— What the exercise asks —
Instruction for the entries that follow: retype exactly the lines from the line with "It's Always In The Way[first known play]" to the line with "A unique opportunity for Industry and", both included, and omit all others.

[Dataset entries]
================================

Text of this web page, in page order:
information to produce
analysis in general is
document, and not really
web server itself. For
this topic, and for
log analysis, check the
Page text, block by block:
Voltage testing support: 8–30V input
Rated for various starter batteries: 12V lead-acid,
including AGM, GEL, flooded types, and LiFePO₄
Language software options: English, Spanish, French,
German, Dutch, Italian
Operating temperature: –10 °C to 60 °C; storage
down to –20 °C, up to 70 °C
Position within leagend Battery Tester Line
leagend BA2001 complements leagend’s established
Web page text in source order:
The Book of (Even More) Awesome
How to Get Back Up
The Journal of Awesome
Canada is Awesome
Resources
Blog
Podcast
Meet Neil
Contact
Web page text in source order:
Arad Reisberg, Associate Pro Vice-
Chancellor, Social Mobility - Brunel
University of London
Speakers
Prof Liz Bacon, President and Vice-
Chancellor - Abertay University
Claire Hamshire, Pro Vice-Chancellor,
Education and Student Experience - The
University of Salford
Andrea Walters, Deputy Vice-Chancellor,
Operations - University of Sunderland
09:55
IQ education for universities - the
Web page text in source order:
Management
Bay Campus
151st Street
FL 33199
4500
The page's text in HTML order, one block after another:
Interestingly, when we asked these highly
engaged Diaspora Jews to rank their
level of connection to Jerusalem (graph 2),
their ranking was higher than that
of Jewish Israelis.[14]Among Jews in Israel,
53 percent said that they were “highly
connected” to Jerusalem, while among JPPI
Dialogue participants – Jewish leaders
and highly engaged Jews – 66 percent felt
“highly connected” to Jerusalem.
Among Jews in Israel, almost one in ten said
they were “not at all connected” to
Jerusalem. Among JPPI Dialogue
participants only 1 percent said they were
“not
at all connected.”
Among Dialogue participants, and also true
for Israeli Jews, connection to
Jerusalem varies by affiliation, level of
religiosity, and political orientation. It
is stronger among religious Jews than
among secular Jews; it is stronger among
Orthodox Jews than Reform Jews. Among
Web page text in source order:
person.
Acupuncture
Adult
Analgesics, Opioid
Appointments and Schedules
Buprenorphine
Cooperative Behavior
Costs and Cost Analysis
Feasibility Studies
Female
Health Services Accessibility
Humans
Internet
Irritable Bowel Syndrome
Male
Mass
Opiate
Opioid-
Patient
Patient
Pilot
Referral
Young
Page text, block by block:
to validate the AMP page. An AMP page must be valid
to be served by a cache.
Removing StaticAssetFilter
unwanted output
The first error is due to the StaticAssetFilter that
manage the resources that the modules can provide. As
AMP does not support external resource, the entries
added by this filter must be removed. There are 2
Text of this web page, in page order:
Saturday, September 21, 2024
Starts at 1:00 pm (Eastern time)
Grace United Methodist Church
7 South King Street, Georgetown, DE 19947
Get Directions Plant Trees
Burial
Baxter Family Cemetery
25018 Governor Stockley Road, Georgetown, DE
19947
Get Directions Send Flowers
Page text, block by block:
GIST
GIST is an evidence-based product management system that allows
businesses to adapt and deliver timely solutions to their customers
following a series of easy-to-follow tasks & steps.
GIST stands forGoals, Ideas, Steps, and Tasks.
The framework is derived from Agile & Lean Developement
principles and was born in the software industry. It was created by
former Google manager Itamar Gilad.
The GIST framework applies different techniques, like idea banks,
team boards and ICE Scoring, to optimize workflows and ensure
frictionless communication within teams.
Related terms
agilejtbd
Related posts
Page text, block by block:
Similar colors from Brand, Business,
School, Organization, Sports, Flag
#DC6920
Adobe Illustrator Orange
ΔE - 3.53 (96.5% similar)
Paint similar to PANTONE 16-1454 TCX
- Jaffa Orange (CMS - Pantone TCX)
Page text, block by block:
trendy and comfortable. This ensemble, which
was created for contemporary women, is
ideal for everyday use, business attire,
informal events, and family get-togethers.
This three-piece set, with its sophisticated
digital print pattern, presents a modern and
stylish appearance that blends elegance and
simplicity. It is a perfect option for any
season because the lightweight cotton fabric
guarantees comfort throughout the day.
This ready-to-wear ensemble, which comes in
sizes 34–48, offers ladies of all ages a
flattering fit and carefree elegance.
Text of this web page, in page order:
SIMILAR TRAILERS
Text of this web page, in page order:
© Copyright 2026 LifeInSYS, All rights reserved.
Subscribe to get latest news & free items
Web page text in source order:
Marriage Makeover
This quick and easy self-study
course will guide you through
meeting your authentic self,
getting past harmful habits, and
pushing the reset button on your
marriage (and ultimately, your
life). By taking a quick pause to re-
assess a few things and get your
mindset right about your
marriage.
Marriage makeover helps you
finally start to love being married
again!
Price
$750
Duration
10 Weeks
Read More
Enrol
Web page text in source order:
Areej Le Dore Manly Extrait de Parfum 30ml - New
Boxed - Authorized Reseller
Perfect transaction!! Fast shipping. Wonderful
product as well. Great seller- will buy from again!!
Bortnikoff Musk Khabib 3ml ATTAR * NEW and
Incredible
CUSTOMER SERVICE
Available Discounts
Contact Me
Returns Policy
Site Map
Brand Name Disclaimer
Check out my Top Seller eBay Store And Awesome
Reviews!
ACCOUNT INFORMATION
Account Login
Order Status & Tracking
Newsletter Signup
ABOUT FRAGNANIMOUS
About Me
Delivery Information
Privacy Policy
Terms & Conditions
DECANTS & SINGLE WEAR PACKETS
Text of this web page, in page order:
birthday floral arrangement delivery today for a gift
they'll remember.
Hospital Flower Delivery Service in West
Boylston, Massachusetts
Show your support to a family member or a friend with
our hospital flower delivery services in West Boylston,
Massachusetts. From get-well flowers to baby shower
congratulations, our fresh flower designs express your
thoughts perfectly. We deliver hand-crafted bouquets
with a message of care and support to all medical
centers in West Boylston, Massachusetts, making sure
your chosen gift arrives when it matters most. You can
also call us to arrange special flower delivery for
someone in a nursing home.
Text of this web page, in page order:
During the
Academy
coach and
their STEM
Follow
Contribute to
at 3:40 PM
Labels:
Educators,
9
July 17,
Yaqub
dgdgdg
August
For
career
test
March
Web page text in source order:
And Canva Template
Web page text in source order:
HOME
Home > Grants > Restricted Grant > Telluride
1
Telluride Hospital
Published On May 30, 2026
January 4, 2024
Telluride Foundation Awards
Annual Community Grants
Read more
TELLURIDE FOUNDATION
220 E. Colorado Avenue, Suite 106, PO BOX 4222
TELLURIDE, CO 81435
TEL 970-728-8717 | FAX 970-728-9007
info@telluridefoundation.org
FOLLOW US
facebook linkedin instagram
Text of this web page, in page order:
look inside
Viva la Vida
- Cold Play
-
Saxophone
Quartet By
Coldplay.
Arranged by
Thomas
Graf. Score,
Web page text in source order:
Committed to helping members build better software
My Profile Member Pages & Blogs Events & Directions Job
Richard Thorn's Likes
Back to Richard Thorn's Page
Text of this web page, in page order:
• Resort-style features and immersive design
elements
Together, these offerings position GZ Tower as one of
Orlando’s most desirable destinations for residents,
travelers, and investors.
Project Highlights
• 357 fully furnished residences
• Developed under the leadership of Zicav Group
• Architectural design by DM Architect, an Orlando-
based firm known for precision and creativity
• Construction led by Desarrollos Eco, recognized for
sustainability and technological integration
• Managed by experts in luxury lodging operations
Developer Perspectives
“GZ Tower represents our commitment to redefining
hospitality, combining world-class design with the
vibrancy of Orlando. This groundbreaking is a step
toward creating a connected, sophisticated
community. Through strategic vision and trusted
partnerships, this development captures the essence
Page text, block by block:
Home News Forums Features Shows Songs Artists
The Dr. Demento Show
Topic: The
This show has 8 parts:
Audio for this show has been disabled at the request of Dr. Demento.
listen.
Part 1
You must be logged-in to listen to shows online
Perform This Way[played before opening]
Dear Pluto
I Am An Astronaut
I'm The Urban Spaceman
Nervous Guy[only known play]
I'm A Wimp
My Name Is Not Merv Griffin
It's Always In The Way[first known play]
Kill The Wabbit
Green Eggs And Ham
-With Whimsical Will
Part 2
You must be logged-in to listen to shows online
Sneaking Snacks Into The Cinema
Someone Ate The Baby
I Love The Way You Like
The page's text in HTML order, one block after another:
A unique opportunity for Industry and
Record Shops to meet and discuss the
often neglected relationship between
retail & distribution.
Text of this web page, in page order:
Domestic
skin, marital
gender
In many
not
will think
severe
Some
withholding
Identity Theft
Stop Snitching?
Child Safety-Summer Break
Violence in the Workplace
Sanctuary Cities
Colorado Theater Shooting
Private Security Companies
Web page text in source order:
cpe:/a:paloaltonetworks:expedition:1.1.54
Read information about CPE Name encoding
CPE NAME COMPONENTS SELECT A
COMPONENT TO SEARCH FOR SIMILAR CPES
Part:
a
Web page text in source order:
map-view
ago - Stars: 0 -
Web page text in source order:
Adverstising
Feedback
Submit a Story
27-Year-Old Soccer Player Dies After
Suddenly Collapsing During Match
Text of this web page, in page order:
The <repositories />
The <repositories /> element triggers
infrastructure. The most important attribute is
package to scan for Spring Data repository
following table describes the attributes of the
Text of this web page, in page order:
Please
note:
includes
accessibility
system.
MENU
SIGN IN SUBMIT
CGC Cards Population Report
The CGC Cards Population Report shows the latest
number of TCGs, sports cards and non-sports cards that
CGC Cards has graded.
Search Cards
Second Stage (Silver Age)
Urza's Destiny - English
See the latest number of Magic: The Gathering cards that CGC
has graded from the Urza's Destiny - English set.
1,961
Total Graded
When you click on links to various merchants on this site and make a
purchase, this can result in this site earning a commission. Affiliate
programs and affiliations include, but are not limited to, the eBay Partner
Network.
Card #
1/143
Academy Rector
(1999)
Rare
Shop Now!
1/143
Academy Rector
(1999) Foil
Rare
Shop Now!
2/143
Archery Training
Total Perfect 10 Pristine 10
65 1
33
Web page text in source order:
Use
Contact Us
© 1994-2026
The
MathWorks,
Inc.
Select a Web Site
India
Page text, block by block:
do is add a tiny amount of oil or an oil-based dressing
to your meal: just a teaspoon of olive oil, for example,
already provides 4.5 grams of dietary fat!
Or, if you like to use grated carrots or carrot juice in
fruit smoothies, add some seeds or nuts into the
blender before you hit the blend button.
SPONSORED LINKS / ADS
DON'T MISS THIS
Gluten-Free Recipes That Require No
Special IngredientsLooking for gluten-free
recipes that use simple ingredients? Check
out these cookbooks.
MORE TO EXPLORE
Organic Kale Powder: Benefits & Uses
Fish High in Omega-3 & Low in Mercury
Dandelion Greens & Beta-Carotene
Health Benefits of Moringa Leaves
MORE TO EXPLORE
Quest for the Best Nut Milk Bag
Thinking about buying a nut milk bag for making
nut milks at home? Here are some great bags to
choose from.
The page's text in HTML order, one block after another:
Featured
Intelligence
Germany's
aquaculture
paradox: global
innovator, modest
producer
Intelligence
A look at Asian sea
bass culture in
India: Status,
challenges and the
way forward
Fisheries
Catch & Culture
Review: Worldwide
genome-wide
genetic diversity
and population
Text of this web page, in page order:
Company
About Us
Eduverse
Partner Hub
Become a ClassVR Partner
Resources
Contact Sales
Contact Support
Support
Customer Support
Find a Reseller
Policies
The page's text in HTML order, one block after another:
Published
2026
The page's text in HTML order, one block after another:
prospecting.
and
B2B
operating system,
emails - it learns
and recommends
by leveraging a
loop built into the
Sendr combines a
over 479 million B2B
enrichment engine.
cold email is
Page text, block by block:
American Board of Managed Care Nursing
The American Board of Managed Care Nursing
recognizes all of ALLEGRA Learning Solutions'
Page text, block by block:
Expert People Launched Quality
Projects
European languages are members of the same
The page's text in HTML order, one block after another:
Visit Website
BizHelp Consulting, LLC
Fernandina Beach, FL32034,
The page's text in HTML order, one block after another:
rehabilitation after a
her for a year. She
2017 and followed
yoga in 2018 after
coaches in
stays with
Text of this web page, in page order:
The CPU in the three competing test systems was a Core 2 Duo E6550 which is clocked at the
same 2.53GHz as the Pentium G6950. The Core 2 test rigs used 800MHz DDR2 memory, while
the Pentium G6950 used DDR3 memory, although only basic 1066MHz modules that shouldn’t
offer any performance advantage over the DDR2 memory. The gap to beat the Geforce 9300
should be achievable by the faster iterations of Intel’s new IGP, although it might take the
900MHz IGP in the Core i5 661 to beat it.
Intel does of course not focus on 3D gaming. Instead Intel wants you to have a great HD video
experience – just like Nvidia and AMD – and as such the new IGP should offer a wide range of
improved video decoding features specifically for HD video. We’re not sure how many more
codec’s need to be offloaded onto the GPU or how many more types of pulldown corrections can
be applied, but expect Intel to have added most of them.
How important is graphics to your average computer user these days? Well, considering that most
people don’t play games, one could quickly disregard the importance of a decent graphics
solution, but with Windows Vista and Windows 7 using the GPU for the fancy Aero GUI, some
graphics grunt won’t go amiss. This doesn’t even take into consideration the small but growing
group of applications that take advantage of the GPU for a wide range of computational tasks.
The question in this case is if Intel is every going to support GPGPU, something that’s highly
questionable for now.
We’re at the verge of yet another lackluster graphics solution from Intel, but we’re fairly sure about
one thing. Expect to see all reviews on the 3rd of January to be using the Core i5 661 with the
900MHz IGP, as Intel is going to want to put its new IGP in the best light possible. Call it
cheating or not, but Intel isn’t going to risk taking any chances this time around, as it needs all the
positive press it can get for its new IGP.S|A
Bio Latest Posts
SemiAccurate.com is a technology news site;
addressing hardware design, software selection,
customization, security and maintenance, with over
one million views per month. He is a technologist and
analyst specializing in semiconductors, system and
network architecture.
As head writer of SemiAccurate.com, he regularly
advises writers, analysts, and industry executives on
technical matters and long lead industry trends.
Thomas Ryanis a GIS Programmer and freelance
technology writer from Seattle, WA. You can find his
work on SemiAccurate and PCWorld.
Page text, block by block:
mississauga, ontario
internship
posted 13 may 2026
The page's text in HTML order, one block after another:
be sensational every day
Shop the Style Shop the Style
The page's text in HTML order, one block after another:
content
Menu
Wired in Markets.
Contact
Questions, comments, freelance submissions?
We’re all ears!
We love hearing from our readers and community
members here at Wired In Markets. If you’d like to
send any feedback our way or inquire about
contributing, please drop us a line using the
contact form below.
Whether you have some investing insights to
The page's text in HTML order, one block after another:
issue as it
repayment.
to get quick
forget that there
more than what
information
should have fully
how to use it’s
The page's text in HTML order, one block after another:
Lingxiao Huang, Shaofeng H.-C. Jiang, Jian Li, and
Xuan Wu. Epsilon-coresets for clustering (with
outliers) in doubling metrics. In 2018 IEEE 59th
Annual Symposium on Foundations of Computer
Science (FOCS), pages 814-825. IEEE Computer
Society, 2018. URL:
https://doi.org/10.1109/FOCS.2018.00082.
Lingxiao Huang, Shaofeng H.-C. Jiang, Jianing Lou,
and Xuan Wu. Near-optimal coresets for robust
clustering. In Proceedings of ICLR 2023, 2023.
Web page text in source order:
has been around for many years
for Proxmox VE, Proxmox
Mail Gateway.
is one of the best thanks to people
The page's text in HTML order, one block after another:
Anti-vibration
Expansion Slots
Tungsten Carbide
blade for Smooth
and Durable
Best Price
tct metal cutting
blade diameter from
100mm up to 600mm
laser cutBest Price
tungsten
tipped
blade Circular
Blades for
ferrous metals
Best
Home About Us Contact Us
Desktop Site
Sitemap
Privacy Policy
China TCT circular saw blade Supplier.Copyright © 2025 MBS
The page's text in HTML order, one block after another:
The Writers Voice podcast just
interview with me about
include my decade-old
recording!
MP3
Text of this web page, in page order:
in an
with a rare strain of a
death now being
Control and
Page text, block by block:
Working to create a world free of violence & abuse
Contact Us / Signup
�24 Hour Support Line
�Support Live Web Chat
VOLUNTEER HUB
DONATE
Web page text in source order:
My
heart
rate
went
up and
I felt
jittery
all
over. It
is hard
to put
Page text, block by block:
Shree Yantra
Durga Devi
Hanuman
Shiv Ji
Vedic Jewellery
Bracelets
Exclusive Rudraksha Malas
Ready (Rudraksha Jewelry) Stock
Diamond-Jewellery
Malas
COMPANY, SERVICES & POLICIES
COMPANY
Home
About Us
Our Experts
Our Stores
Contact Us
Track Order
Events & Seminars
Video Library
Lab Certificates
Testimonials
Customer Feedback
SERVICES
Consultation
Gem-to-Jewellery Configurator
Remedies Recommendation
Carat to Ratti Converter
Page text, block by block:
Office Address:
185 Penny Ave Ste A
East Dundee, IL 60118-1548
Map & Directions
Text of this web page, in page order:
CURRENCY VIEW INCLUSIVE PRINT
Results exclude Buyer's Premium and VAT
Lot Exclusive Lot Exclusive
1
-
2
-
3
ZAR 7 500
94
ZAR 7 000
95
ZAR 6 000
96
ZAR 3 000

================================

— Written solution —
It's Always In The Way[first known play]
Kill The Wabbit
Green Eggs And Ham
-With Whimsical Will
Part 2
You must be logged-in to listen to shows online
Sneaking Snacks Into The Cinema
Someone Ate The Baby
I Love The Way You Like
The page's text in HTML order, one block after another:
A unique opportunity for Industry and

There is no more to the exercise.